I am, by disclaimer, only beginning to explore this. I don't really have a lot of answers and I am hesitant to even be assertive in my perspectives here. I am learning and, frankly, going through my own conviction here. But I think having walked the road of academic intellectualism and now walking the road of social engagement, I am beginning to see the two sides of the coin and the insufficiencies in both. Theology does not matter and it does matter. Deeply on both accounts, but only in certain kind. 

I have begun to see the simple and yet extreme danger and idolatry of speculative theology and philosophy. This goes, of course, for every other discipline out there. Speculating fails to engage, inform, and shape ones actual life style. It may form an intellectual worldview but an intellectual worldview that fails to have a practical component is no worldview at all. Didn't Jesus regularly criticize those who were separatists, professional thinkers, "scholars" of the traditions for their failure to actually let their worldview seep into their world-activity? 

But when I look at theologians like Bonhoeffer, Dorthy Day, Father Damien, Mother Theresa, MLK Jr., Oscar Romero, and most recently Pope Francis, I see individuals who hold lucid and consistent theologies but ones that trickle through their hands and into the lives of others. I see individuals for whom speculative theology isn't a reality. There is no sitting around and "thinking about how to fix the world" (my own family's favorite past time activity!) without actually doing anything about it! For Bonhoeffer, it was the very reason he didn't pursue a long term academic post but, instead, chose to live in community with his people and stand in opposition to the Nazis to his death. For Damien, his theology called him to live with the lepers in Hawaii. For MLK Jr., his theology taught him that only light can cast out darkness. For Francis, his theology has taught him to forgo the luxuries of Vatican royalty and live in the standard apartments behind the Vatican, to prefer the poor over the political establishment, and to call for change in systems and not just issues. This is theology that is not speculative but actionable! 

And the power of this is in the fact that theology goes beyond mere humanism and actually ascribes people with intrinsic-divine worth. If we look to our very own Declaration of Independence, the difference between "All men are created equal" and "All men are equal" is ten miles wide: one is informed by assumptions of inherency, purpose, and divine ascription and the other holds to a simple philosophy based on human progress, which, of course, rests on changing tides. Theology can not just motivate one into action but it can be the very foundation upon which radical change is made and this, of course, is why the vast number of social movements for justice throughout history have always had some element of transcendence and theology attached to them. 

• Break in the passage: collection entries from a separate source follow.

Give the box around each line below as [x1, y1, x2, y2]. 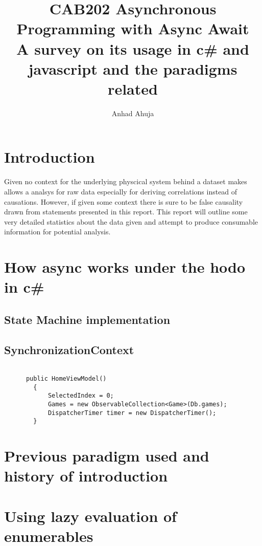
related [108, 78, 158, 99]
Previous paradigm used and [4, 445, 209, 466]
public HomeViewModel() [26, 375, 107, 383]
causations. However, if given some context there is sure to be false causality [4, 196, 243, 207]
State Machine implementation [4, 311, 171, 327]
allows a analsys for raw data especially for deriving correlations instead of [4, 186, 237, 196]
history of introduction [4, 465, 168, 486]
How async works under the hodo [4, 256, 246, 277]
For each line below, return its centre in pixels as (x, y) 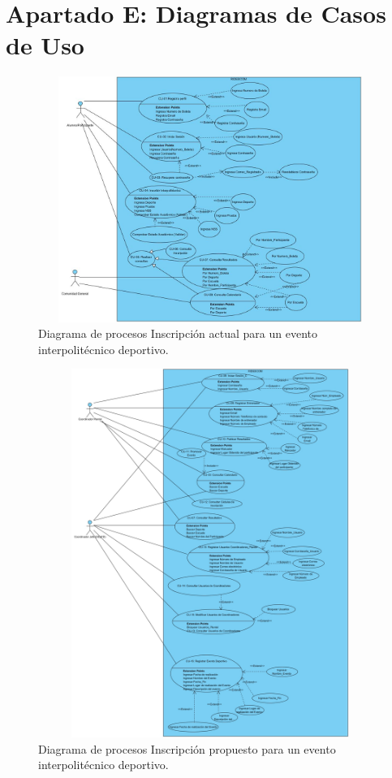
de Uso (45, 45)
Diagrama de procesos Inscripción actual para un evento (178, 333)
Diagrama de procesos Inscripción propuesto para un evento (187, 748)
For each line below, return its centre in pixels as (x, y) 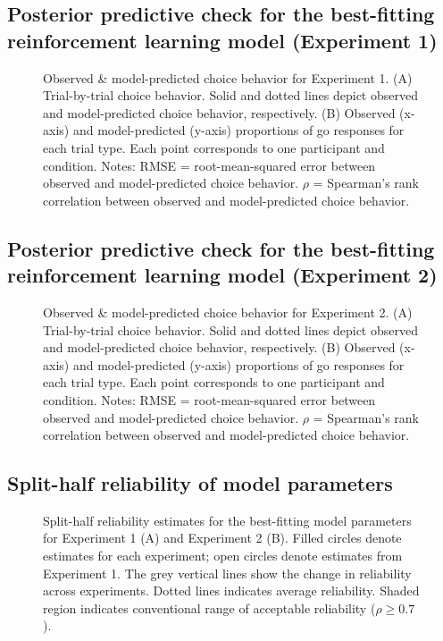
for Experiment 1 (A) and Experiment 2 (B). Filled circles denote (222, 538)
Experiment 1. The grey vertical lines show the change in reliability (227, 573)
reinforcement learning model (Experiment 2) (222, 275)
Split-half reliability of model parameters (200, 483)
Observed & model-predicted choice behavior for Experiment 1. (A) (228, 77)
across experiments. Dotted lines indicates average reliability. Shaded (231, 590)
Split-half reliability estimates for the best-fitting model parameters (227, 520)
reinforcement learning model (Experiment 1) (222, 40)
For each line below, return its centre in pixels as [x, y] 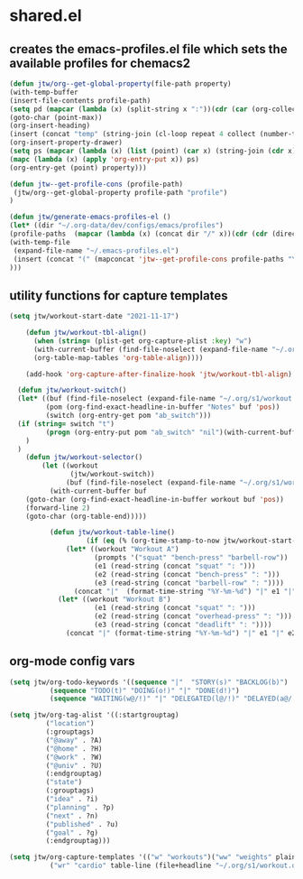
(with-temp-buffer [44, 92]
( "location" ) [70, 724]
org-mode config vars [72, 661]
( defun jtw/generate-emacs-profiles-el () [90, 217]
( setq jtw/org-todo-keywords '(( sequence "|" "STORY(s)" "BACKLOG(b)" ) [149, 682]
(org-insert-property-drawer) [66, 143]
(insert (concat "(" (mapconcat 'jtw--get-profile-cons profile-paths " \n [156, 259]
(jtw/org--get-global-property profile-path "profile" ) [120, 192]
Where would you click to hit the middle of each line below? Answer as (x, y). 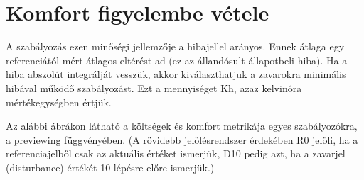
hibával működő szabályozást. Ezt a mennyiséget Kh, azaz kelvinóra (154, 88)
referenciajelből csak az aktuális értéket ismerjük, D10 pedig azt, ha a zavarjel (176, 153)
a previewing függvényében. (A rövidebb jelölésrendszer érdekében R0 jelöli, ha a (182, 139)
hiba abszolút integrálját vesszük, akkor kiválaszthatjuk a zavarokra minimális (176, 74)
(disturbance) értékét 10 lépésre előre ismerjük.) (110, 167)
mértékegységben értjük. (59, 102)
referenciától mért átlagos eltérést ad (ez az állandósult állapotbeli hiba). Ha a (177, 60)
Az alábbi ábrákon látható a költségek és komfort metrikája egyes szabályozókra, (182, 126)
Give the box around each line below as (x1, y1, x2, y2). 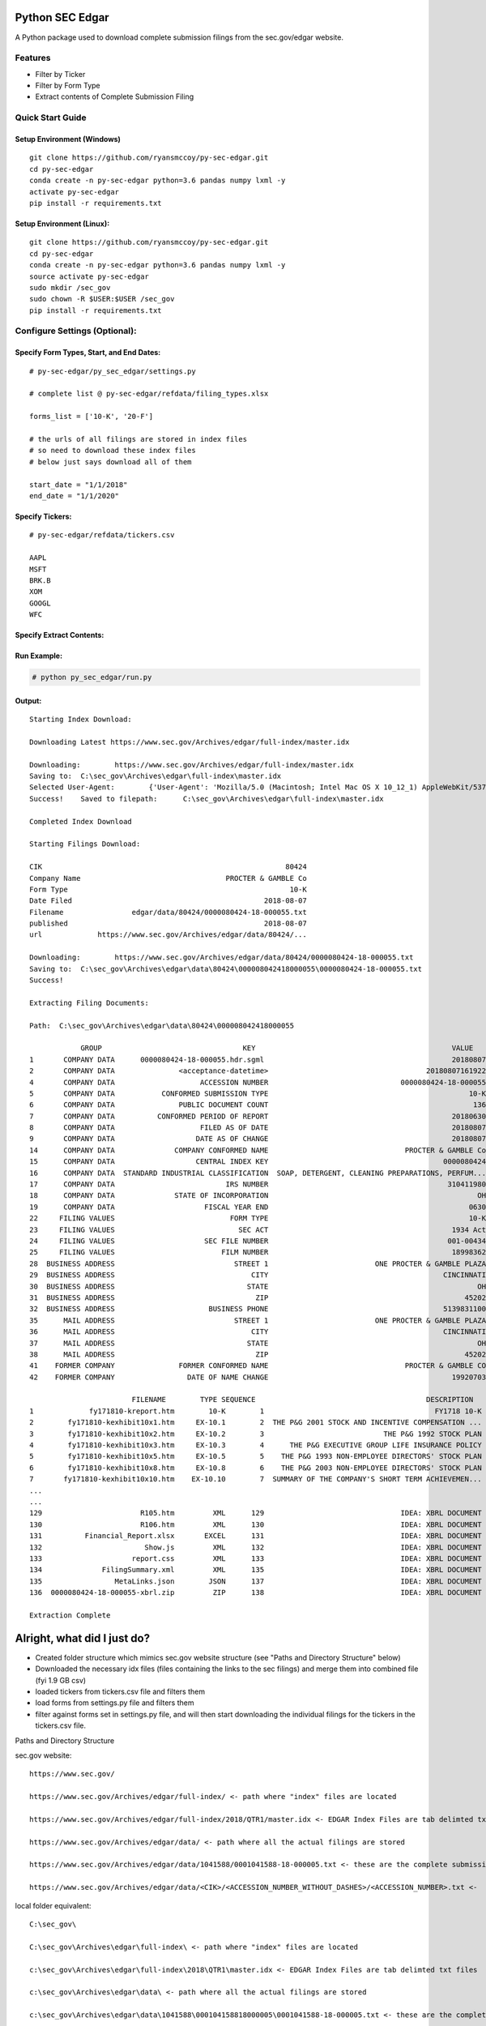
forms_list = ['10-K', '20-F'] (29, 412, 154, 421)
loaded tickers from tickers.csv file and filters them (35, 1686, 206, 1696)
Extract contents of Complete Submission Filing (35, 92, 194, 101)
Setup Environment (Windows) (15, 135, 122, 143)
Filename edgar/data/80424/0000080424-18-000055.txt (29, 908, 307, 917)
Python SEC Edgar (15, 11, 109, 24)
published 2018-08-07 (29, 919, 307, 928)
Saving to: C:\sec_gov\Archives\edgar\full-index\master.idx (29, 771, 282, 780)
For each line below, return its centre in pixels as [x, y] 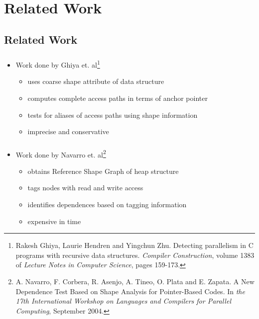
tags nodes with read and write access [85, 188]
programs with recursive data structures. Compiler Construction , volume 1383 [135, 255]
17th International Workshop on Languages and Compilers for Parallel [123, 301]
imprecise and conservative [68, 131]
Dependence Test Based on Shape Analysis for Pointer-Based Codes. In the [130, 291]
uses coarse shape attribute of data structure [96, 81]
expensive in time [54, 221]
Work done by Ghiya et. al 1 [58, 64]
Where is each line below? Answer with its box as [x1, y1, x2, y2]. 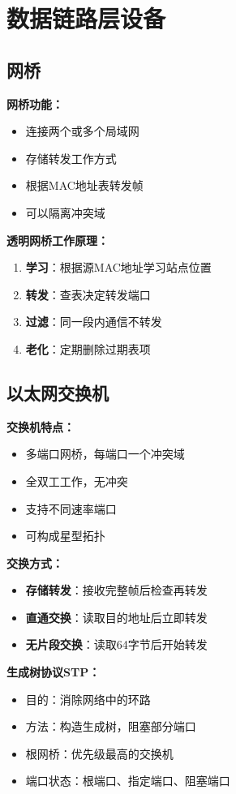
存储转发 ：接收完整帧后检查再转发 [25, 582, 208, 599]
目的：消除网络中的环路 [25, 690, 151, 707]
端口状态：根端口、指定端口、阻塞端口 [25, 772, 230, 789]
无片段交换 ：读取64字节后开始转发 [25, 636, 208, 653]
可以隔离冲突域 [25, 204, 105, 221]
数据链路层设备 [6, 2, 166, 35]
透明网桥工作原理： [6, 231, 109, 248]
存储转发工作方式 [25, 149, 117, 166]
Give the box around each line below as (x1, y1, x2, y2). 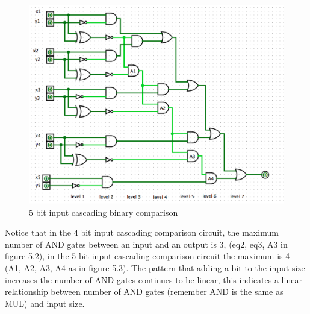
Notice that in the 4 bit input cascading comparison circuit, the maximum (5, 226, 279, 239)
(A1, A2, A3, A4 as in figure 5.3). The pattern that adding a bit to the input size (5, 261, 305, 274)
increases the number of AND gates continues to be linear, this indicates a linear (5, 273, 302, 286)
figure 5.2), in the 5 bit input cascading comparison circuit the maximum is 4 (5, 250, 290, 262)
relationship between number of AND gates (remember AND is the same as (5, 285, 284, 298)
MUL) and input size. (5, 297, 85, 309)
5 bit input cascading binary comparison (29, 206, 178, 218)
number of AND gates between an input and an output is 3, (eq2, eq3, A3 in (5, 237, 288, 250)

Theology must speak of "sin" and "evil" and not just injustice because "sin" and "evil" are terms that are vertical and not simply horizontal. Theology must speak of "redemption" and "forgiveness" and not just "justice" and "human rights" because the former always has an aim to the whole community and not just one group. This is why, time and again, despite our Enlightenment efforts to "legislate" and "economize" our way out of problems, we return to speaking of the inner heart of man and the change that needs to happen in our hearts and not just our policies. Theology gets at something that mere human rights doesn't: it gets at the heart. 

BUT, theology must dictate the very worldviews and world-activity of those that claim it in order to really be theology at all. The task of theology is not simply to "understand" God but to "know" him and there is no knowing him outside of participating with him in the incarnation. Jesus was, yes, a teacher but he was not a teacher without action. He lived, like Damien, Bonhoeffer, and Theresa, with those he spoke of in his theology. He ate, laughed, and slept alongside those that he knew needed justice and, equally, with those who enacted injustice. Jesus did not have time for speculation for speculation's sake but only for the sake of accomplishing change. And neither should we. Geberhart, in referring to Luther, calls this a "theology of the cross" and notes that it "does not separate proclamation of the gospel from the prophetic and active role of working to end injustice..." (25). How much of our current theology needs to change from speculative theology to theology of the cross? In my estimation, quite a bit!